Tidak mengherankan jika ketika ditanya tentang sosok Ustaz Said (Landung Simatupang) dalam film Sara, Ismail Basbeth menjelaskan bahwa banyak ustaz ramah dan baik di pelosok-pelosok kampung yang perilakunya lebih humanis.
”Kalau ada yang menanggap semua ustaz itu sama, berarti ngopinya kurang jauh,” kata Ismail di salah satu forum seusai pemutaran perdana film Sara pada Busan International Fim Festival awal bulan ini.
Dalam Sara, Ustaz Said digambarkan sebagai sosok yang mengayomi. Dia begitu ramah, misalnya, membiarkan Sara memilih beribadah menggunakan mukena atau peci. Dia memahami pergolakan batin yang dialami Sara. Misalnya dia memahami bahwa ketika memakai peci, itu bukan Sara karena dia hanya ingin membahagiakan ibunya yang kangen suaminya, Muh.
Wajah-wajah lain yang muncul dari adegan per adegan juga tidak menunjukkan konfrontasi terbuka terhadap kehadiran Sara sebagai transpuan di tengah kampung.
Ustaz Said dalam film ini hanya satu wajah. Wajah-wajah lain yang muncul dari adegan per adegan juga tidak menunjukkan konfrontasi terbuka terhadap kehadiran Sara sebagai transpuan di tengah kampung meskipun bukan berarti tak ada. Ini, misalnya, disimbolkan dengan penjelasan Ustaz Said bahwa Sara harus lebih sabar merespons beberapa orang yang melihatnya kurang ramah saat dia ke tempat ibadah. Untuk itu, dia meminta Sara bersabar.

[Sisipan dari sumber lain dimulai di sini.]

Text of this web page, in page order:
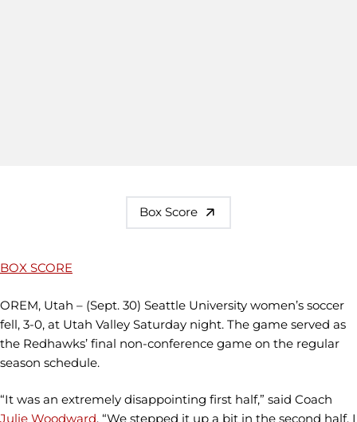
Box Score
BOX SCORE
OREM, Utah – (Sept. 30) Seattle University women’s soccer
fell, 3-0, at Utah Valley Saturday night. The game served as
the Redhawks’ final non-conference game on the regular
season schedule.
“It was an extremely disappointing first half,” said Coach
Julie Woodward. “We stepped it up a bit in the second half. I
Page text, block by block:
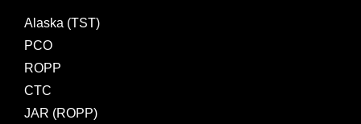
Alaska (TST)
PCO
ROPP
CTC
JAR (ROPP)
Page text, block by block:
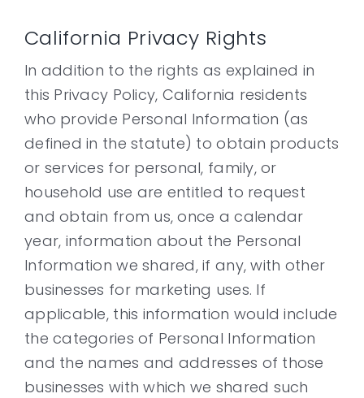
California Privacy Rights
In addition to the rights as explained in
this Privacy Policy, California residents
who provide Personal Information (as
defined in the statute) to obtain products
or services for personal, family, or
household use are entitled to request
and obtain from us, once a calendar
year, information about the Personal
Information we shared, if any, with other
businesses for marketing uses. If
applicable, this information would include
the categories of Personal Information
and the names and addresses of those
businesses with which we shared such
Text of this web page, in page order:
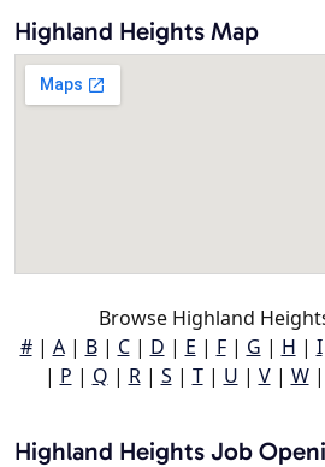
Highland Heights Map
Browse Highland
#| A| B| C| D | E | F| G | H | I
| P | Q | R| S | T| U | V| W|
Highland Heights Job
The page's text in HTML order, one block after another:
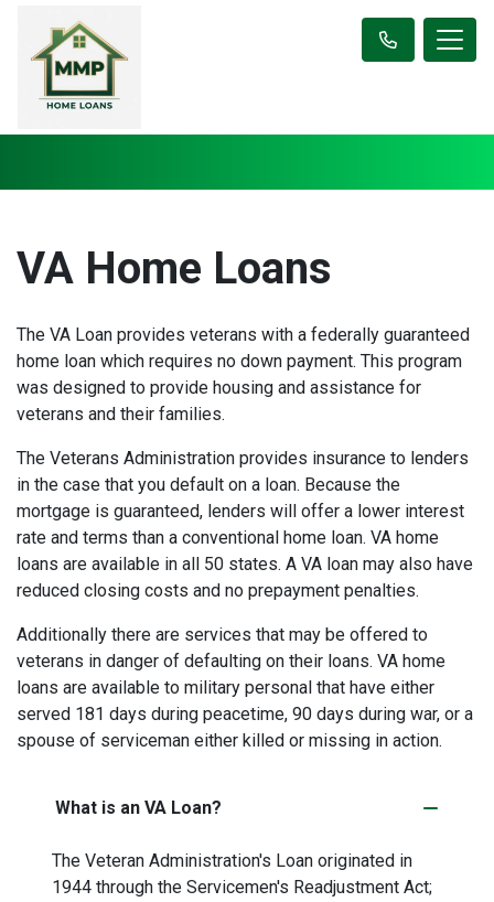
VA Home Loans
The VA Loan provides veterans with a federally guaranteed
home loan which requires no down payment. This program
was designed to provide housing and assistance for
veterans and their families.
The Veterans Administration provides insurance to lenders
in the case that you default on a loan. Because the
mortgage is guaranteed, lenders will offer a lower interest
rate and terms than a conventional home loan. VA home
loans are available in all 50 states. A VA loan may also have
reduced closing costs and no prepayment penalties.
Additionally there are services that may be offered to
veterans in danger of defaulting on their loans. VA home
loans are available to military personal that have either
served 181 days during peacetime, 90 days during war, or a
spouse of serviceman either killed or missing in action.
What is an VA Loan?
The Veteran Administration's Loan originated in
1944 through the Servicemen's Readjustment Act;
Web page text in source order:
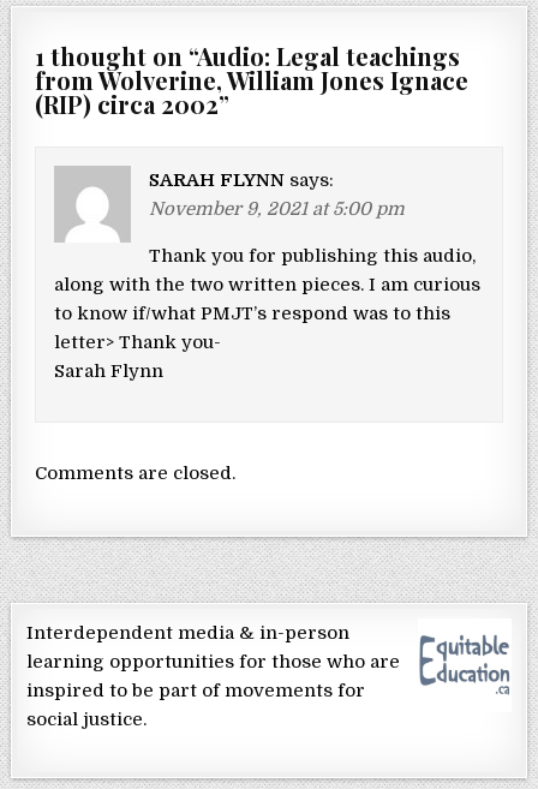
1 thought on “Audio: Legal teachings
from Wolverine, William Jones Ignace
(RIP) circa 2002”
SARAH FLYNN says:
November 9, 2021 at 5:00 pm
Thank you for publishing this audio,
along with the two written pieces. I am curious
to know if/what PMJT’s respond was to this
letter> Thank you-
Sarah Flynn
Comments are closed.
Interdependent media & in-person
learning opportunities for those who are
inspired to be part of movements for
social justice.
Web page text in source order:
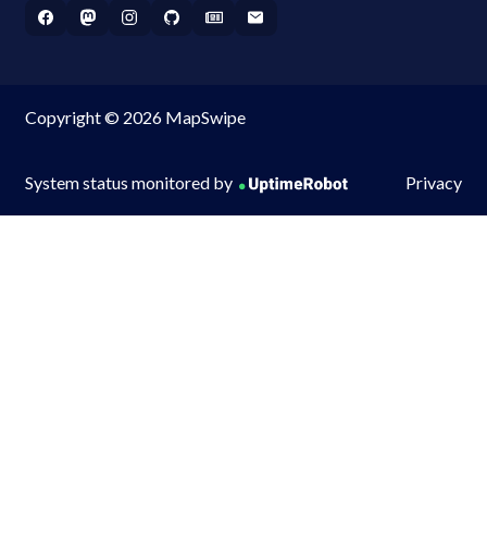
Copyright © 2026 MapSwipe
System status monitored by Privacy
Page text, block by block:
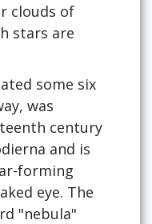
clouds of
stars are
some six
was
century
and is
forming
eye. The
"nebula"
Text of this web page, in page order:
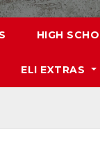
HIGH
ELI EXTRAS
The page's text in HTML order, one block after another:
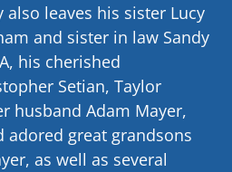
also leaves his sister Lucy
and sister in law Sandy
his cherished
Setian, Taylor
husband Adam Mayer,
adored great grandsons
as well as several

Dengan kata lain, film Sara muncul sebagai film tanpa karakter antagonis. Tokoh-tokoh utamanya mulai dari Sarah, Muryem, Ayu (sahabat Sara, diperankan Mian Tiara), Saidah (Ibu dari Ayu, diperankan Jajang C Noer), dan warga tidak ada yang secara terbuka memusuhi Sara. Jika tanpa karakter antagonis, lantas di mana dramanya? Bukankah tanpa drama sebuah film hampa belaka?
Tampaknya film ini lebih memilih drama internal, dinamika batin pemainnya sebagai pengaduk emosi. Pengambilan gambar dengan dimensi 7:5, bukan 16:9 sebagaimana umumnya film terbaru, juga menjadikan ekspresi dan dialog menjadi terasa lebih intim dengan penonton. Dengan begitu, dinamika batin yang antara lain muncul lewat ekspresi itu, kian mudah tertangkap.
Sara bisa menjadi acuan bahwa banyak cara lebih manusiawi dalam menyikapi perbedaan. Sebab, pada dasarnya setiap orang mempunyai pertempurannya masing-masing sehingga tak perlu memperumit pertempuran mereka. Lebih baik kita menyelesaikan pertempuran kita masing-masing.